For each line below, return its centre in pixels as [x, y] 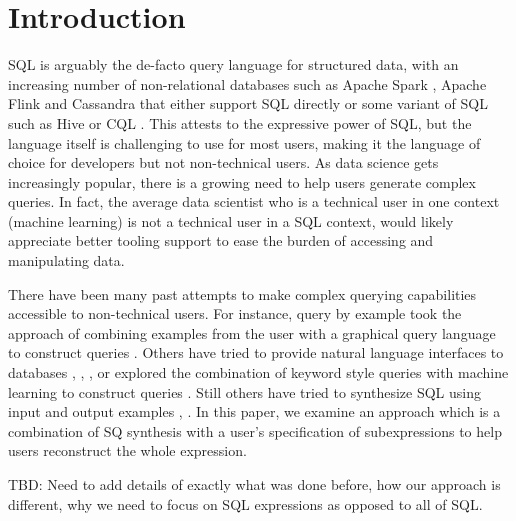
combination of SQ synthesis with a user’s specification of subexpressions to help [255, 430]
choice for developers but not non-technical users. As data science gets [223, 162]
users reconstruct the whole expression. [127, 450]
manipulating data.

────────────────

→ TASK OBJECTIVE: Whenever a line of the records holds the string "users", pick it out and copy it.

→ ANSWER TO THIS EXERCISE:
choice for developers but not non-technical users. As data science gets [223, 162]
users reconstruct the whole expression. [127, 450]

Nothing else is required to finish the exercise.